● Directions for this task:
Nothing should appear in the answer except the lines from the one containing "install ouster-ros and" through the end of the records below, written out exactly.

● Data:
= = = = = = =

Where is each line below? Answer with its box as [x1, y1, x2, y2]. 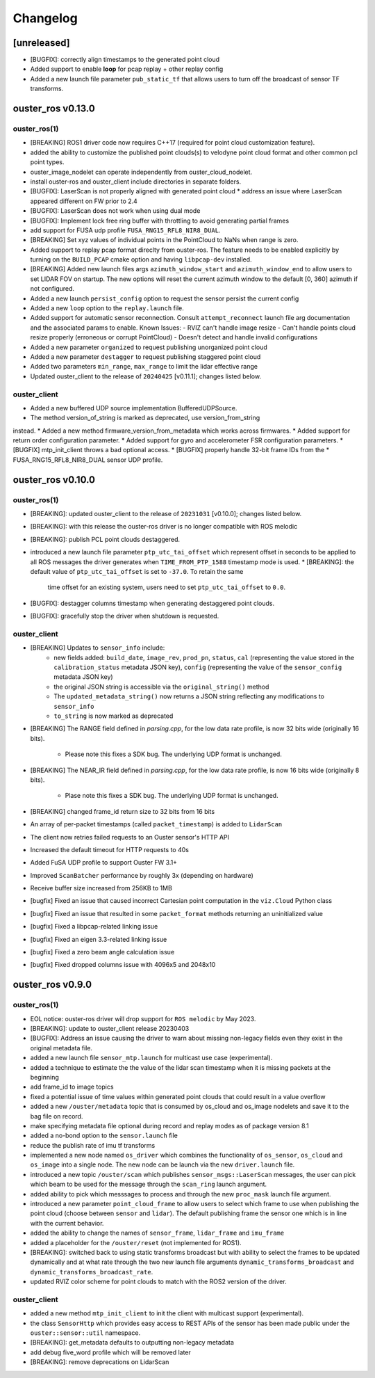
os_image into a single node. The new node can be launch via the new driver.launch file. [30, 1160, 295, 1169]
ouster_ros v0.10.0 [12, 474, 96, 486]
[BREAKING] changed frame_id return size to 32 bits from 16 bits [30, 807, 215, 815]
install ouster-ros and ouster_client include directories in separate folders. [30, 177, 242, 186]
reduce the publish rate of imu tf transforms [30, 1141, 156, 1149]
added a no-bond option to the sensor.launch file [30, 1131, 178, 1140]
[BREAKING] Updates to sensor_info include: [30, 643, 165, 652]
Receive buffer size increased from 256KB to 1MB [30, 884, 173, 892]

= = = = = = =

● Finished exercise:
install ouster-ros and ouster_client include directories in separate folders. [30, 177, 242, 186]
reduce the publish rate of imu tf transforms [30, 1141, 156, 1149]
added a no-bond option to the sensor.launch file [30, 1131, 178, 1140]
[BREAKING] Updates to sensor_info include: [30, 643, 165, 652]
Receive buffer size increased from 256KB to 1MB [30, 884, 173, 892]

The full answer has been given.